*** Block opens ***

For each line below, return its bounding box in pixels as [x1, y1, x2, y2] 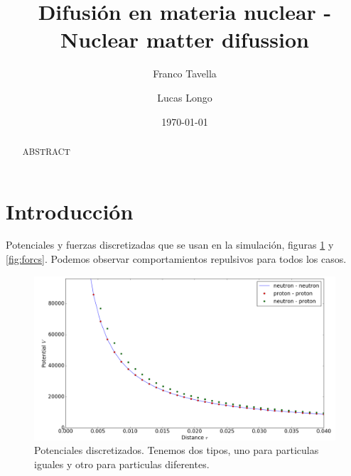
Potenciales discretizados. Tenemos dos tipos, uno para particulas [34, 443, 319, 458]
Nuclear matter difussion [60, 25, 309, 54]
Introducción [6, 196, 134, 225]
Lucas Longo [157, 90, 212, 104]
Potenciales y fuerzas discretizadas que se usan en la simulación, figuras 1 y [6, 237, 334, 252]
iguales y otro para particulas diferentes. [34, 456, 210, 471]
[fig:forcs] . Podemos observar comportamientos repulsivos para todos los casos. [6, 251, 347, 266]
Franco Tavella [153, 66, 217, 81]
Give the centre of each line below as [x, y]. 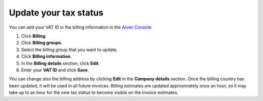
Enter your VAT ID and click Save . [55, 70]
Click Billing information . [47, 56]
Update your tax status [56, 13]
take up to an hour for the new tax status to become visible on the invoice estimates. [94, 93]
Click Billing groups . [42, 43]
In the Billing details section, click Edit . [60, 63]
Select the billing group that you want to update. [69, 50]
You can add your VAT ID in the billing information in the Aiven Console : [81, 27]
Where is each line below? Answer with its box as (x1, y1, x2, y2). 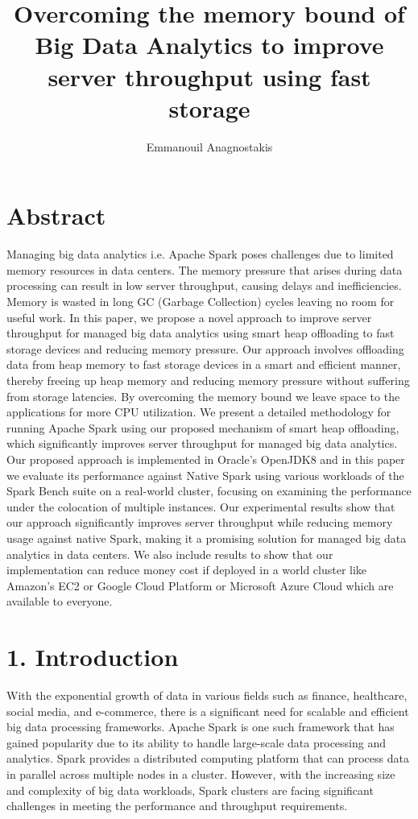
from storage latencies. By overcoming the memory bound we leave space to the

*** Block closes ***

» Assignment: Print only the lines running from the one containing "iguales y otro" to the end of the data above, exactly; include no pictures.

» Your solution:
iguales y otro para particulas diferentes. [34, 456, 210, 471]
[fig:forcs] . Podemos observar comportamientos repulsivos para todos los casos. [6, 251, 347, 266]
Franco Tavella [153, 66, 217, 81]
Give the centre of each line below as [x, y]. 
Enter your VAT ID and click Save . [55, 70]
Click Billing information . [47, 56]
Update your tax status [56, 13]
take up to an hour for the new tax status to become visible on the invoice estimates. [94, 93]
Click Billing groups . [42, 43]
In the Billing details section, click Edit . [60, 63]
Select the billing group that you want to update. [69, 50]
You can add your VAT ID in the billing information in the Aiven Console : [81, 27]
Where is each line below? Answer with its box as (x1, y1, x2, y2). 
from storage latencies. By overcoming the memory bound we leave space to the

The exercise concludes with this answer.